Пизон с ужасом и негодованием отверг это предложение. Он заявил, что предки передали ему имя, не запятнанное изменой, и что он скорее откроет себе жилы, чем умертвит доверившегося ему гостя.

Некоторые из заговорщиков находили странной такую щепетильность в человеке, который отплатил изменой за дружбу Сенеки. По их мнению, отравить дурного правителя было не более гнусно, чем нанести предательский удар другу.

Наконец было решено, что Субрий Флавий должен убить императора, когда тот будет возвращаться из Байи.

Вожаки заговора старались разжечь трибуна лестью и похвалами. Они говорили, что он один сохранил заветы Брута в развращенном веке, что только его рука способна нанести решительный удар, что имя его будет жить в бессмертных поэмах вместе с именем Брута.

Субрий очень хорошо понимал, чего стоит эта лесть, но здравый смысл подсказывал ему, что он один способен к решительным действиям в этой шумной толпе. Вспомнив о том, что заговор начался по его инициативе и Паулина ждет исполнения его обещания, он согласился взять на себя кровавое дело, которое товарищи хотели взвалить на него.

Многие из заговорщиков желали привлечь на свою сторону Сенеку, но Субрий горячо воспротивился этому, а Пизон, вовсе не желавший исчезнуть в тени философа, поддержал его.

Когда смутные вести о заговоре достигли ушей Паулины, она прислала к Субрию надежного человека с просьбой зайти к ней и рассказать, как идут дела в Риме.

Ответ Субрия служил доказательством его преданности весталке. Ничто не могло доставить ему такого удовольствия, как пойти к Паулине, сидеть с ней в мраморной беседке и рассказывать о своих опасениях и надеждах. Но он понимал, что это посещение в разгаре заговора, могло бы погубить ее и Сенеку в случае неудачи.

— Передай своей госпоже, — сказал он посланному, — что когда будет можно, я приду, если же не приду, то пусть она помнит, что я был и остался ее другом.

Сначала вожди заговора собирались у трибуна.
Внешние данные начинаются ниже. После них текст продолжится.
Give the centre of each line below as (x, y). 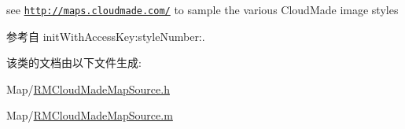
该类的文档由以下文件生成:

Но когда он взялся нанести решительный удар, Пизон, очень заботившийся о своей безопасности, стал искать более надежного и менее подозрительного места.

После многих разговоров решено было перенести главную квартиру заговорщиков в дом некоей Эпихариды, старой няньки Пизона, жившей по Фламиниевой дороге, тотчас за городской стеной.

XXVII

У Фламиниевых ворот стоял небольшой скромный дом, с маленьким садиком, откуда открывался прекрасный вид на зеленые склоны Плицийского холма. Здесь нашла приют Актея.

Дом этот принадлежал Пизону, который поместил в нем свою старую кормилицу и няньку Эдихариду, назначив ей ежегодную пенсию.

С Эпихаридой жила ее подруга, Эклога, кормилица Нерона, тоже получавшая пенсию. Уживались они отлично, может быть, потому, что их характеры представляли резкий контраст. Эклога была веселая, болтливая старушка шестидесяти лет, тогда как Эпихарида, еще не достигшая пятидесятилетнего возраста, скрывала страстную натуру — под маской неприступной суровости.